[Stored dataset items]
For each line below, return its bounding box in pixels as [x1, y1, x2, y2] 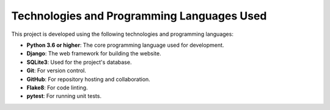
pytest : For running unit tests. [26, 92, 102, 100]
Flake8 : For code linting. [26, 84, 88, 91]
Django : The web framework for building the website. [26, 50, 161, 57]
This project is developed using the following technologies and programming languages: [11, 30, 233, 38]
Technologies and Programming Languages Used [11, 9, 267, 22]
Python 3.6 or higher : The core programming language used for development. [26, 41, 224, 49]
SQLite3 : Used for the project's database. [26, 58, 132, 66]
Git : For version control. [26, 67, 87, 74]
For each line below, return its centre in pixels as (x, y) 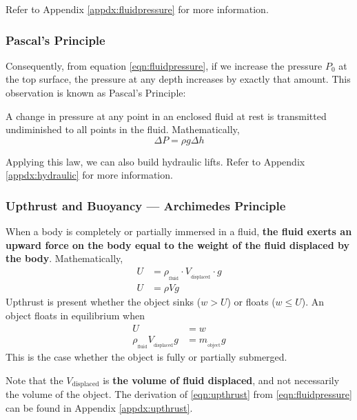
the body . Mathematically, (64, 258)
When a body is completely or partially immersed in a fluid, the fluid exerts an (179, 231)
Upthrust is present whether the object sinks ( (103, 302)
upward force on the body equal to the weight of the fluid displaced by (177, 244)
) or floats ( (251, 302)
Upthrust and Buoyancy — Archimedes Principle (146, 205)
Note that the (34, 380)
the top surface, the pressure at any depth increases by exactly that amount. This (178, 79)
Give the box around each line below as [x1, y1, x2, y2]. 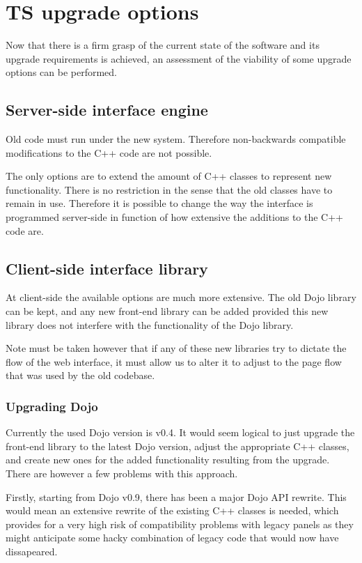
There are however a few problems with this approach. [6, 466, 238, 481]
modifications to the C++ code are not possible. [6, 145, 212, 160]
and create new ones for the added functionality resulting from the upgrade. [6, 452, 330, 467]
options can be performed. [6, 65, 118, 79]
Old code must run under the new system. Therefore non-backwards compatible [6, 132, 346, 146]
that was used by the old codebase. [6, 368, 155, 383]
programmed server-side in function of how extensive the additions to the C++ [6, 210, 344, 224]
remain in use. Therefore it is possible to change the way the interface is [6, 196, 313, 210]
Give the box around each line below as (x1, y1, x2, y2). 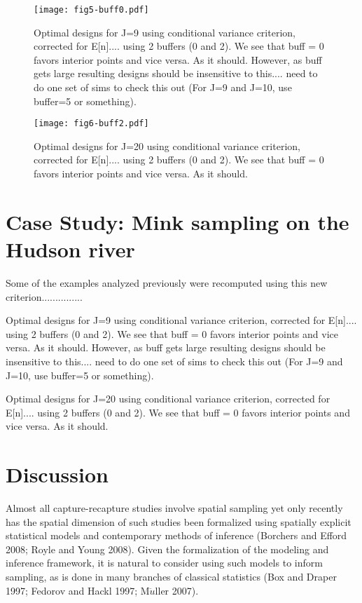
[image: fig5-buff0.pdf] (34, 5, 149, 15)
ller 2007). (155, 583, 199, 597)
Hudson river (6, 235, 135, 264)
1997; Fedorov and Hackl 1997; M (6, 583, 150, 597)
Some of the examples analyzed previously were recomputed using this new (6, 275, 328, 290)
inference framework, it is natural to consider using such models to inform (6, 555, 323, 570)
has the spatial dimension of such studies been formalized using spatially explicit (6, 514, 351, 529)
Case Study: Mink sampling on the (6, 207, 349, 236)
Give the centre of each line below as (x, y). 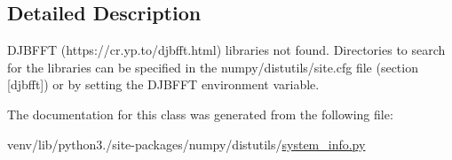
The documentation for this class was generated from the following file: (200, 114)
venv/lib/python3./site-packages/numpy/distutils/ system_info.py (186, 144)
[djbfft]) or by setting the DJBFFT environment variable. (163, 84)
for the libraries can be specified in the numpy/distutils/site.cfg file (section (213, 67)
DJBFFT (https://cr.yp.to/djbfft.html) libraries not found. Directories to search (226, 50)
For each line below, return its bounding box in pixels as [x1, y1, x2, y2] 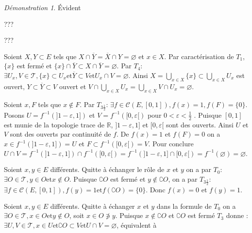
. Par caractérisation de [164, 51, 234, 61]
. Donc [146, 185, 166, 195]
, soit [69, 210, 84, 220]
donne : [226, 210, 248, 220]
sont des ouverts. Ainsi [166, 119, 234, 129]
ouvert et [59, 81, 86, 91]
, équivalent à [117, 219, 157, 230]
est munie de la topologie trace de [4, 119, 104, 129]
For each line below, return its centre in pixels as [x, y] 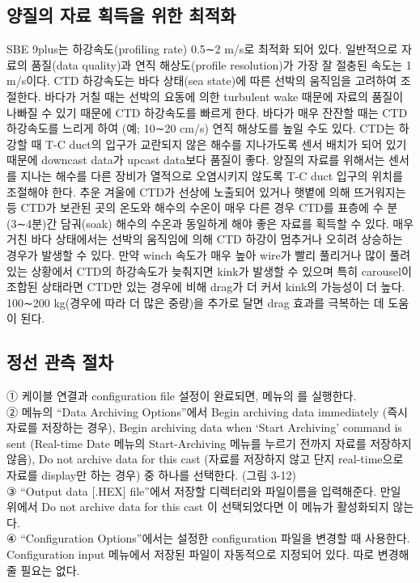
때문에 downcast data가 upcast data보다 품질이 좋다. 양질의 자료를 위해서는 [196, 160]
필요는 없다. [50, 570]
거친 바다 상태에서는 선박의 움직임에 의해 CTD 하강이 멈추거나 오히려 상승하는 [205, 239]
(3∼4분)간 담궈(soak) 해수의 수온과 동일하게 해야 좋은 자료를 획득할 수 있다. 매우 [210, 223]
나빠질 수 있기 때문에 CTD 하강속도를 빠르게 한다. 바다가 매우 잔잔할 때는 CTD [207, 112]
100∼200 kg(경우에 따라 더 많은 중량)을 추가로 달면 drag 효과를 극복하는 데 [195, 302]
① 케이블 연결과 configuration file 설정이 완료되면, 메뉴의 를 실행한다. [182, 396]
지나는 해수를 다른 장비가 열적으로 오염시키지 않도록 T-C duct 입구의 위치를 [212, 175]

* * *

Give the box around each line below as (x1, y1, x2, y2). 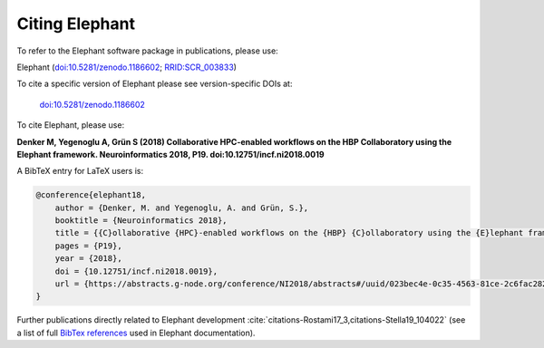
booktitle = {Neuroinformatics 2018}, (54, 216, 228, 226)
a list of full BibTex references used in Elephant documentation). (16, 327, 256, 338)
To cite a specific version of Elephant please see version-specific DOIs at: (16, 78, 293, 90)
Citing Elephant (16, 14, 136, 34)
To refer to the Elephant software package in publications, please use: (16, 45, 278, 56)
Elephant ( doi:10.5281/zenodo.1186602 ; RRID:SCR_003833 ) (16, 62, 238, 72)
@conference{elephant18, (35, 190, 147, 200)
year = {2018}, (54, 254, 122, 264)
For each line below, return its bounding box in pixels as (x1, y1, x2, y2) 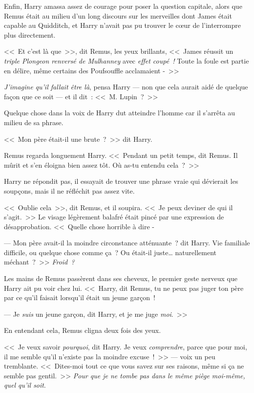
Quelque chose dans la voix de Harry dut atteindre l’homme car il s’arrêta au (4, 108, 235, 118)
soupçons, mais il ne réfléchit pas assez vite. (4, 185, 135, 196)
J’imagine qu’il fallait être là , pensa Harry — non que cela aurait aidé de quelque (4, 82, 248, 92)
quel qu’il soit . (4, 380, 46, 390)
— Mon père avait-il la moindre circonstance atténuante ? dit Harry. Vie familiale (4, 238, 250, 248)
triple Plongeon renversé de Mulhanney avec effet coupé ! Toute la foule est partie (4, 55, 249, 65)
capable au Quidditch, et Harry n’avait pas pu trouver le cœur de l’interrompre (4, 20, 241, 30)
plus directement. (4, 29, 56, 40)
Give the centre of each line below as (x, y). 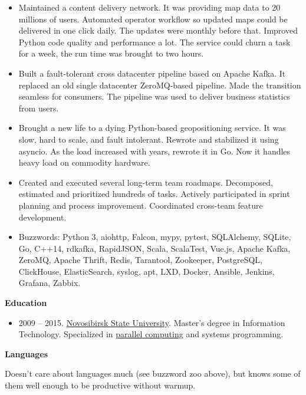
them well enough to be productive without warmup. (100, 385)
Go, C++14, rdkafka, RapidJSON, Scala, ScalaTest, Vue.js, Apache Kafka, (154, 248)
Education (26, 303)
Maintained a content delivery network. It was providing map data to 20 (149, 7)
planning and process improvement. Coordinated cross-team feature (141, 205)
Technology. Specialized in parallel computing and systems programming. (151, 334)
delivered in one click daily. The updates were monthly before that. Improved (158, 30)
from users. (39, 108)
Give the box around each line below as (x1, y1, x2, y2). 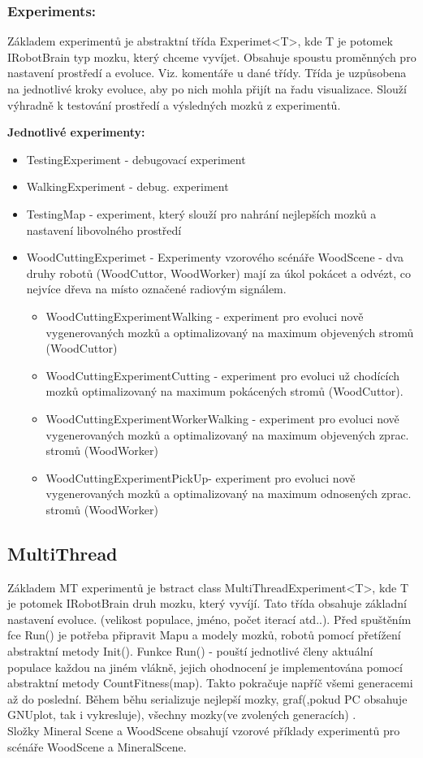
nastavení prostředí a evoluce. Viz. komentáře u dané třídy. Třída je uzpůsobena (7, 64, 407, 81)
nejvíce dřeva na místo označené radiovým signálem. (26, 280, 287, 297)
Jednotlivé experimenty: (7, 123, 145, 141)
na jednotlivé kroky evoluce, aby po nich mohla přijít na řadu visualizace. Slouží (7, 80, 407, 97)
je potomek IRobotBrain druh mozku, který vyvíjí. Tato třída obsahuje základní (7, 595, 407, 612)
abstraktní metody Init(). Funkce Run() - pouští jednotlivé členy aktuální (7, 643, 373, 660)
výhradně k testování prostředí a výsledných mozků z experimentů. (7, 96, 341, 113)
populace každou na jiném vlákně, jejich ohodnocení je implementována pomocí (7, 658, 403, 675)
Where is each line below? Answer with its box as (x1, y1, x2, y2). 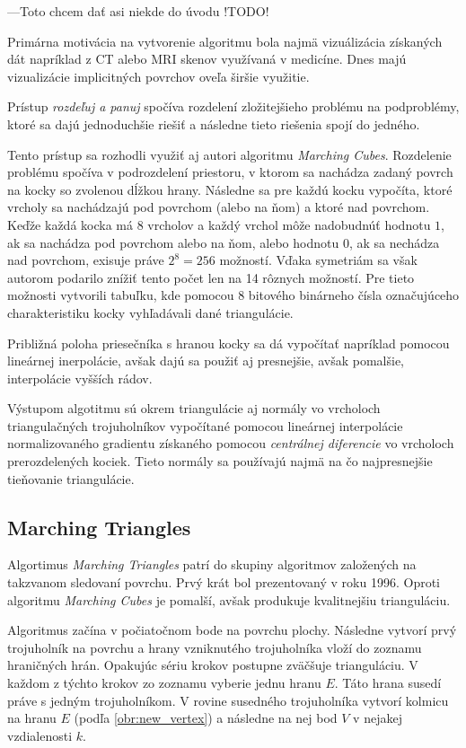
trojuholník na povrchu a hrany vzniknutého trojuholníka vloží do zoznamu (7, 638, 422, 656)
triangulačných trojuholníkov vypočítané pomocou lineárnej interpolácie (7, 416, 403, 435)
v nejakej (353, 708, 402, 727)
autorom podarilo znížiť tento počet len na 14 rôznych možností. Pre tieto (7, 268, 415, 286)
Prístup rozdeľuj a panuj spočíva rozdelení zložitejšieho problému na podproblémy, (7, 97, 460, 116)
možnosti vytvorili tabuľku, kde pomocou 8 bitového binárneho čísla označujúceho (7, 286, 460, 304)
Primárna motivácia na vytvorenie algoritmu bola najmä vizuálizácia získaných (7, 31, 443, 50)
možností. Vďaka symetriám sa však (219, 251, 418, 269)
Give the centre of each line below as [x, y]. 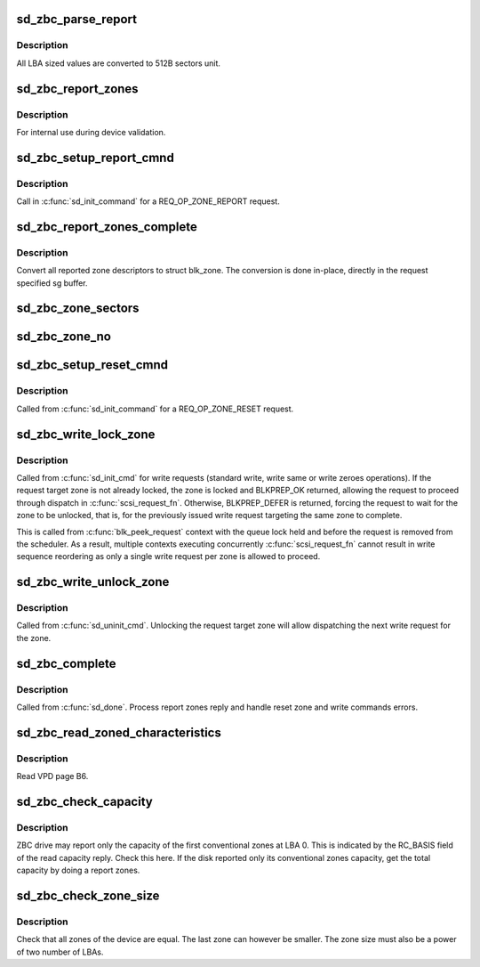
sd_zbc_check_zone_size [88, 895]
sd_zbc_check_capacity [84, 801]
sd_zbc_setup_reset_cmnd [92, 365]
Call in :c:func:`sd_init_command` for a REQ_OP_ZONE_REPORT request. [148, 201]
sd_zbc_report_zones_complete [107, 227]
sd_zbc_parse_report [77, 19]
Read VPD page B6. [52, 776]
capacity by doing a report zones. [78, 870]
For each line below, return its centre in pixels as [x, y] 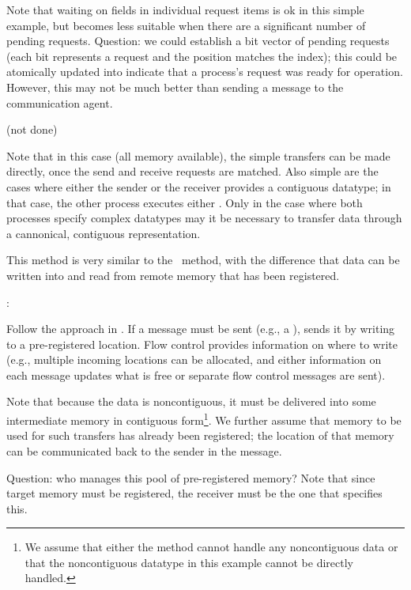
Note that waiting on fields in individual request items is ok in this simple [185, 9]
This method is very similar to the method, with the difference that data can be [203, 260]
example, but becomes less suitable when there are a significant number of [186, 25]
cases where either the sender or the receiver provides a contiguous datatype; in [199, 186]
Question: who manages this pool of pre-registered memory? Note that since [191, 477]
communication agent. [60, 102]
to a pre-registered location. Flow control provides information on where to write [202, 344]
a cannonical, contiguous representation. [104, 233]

==

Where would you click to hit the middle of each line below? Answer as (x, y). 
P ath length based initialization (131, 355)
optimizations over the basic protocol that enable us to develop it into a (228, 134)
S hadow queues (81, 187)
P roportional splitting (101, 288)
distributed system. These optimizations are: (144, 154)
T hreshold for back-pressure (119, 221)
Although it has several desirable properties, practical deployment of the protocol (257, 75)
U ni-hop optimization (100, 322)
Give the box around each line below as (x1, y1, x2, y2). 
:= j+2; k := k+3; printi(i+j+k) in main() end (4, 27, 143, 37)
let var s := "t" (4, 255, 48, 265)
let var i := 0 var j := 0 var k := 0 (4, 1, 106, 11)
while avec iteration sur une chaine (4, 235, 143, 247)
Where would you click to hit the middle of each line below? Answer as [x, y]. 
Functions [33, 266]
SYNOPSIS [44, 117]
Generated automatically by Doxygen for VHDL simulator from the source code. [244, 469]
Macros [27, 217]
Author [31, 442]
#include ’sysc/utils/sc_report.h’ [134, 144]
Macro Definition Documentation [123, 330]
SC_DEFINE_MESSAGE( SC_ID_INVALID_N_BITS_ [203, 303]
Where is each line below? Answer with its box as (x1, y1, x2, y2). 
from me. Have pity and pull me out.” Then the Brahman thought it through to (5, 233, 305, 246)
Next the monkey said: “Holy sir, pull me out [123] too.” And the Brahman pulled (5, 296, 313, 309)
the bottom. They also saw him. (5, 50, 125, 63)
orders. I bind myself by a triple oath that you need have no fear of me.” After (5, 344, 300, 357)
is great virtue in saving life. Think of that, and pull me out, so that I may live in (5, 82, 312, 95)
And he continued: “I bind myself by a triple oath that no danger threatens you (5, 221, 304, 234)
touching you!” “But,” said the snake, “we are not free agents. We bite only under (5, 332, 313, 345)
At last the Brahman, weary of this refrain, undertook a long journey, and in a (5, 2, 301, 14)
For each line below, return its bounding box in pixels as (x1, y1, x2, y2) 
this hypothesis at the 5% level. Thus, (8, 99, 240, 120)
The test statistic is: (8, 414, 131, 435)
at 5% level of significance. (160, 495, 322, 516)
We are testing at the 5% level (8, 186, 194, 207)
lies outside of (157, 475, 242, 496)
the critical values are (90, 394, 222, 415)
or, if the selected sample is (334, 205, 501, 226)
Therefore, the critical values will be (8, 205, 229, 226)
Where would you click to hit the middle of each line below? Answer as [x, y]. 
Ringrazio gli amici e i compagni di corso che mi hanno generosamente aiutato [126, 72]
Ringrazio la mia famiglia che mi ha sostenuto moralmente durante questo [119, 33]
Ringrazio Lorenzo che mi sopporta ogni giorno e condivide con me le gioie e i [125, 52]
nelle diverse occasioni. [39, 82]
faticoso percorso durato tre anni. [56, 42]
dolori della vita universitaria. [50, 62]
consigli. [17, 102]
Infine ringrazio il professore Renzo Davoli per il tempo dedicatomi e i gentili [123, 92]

[Problem to solve]: Could you transcribe the entries above word for word, from the line with "Ringrazio Lorenzo che" down to the line with "Infine ringrazio il", keeping both?

[The answer]:
Ringrazio Lorenzo che mi sopporta ogni giorno e condivide con me le gioie e i [125, 52]
nelle diverse occasioni. [39, 82]
faticoso percorso durato tre anni. [56, 42]
dolori della vita universitaria. [50, 62]
consigli. [17, 102]
Infine ringrazio il professore Renzo Davoli per il tempo dedicatomi e i gentili [123, 92]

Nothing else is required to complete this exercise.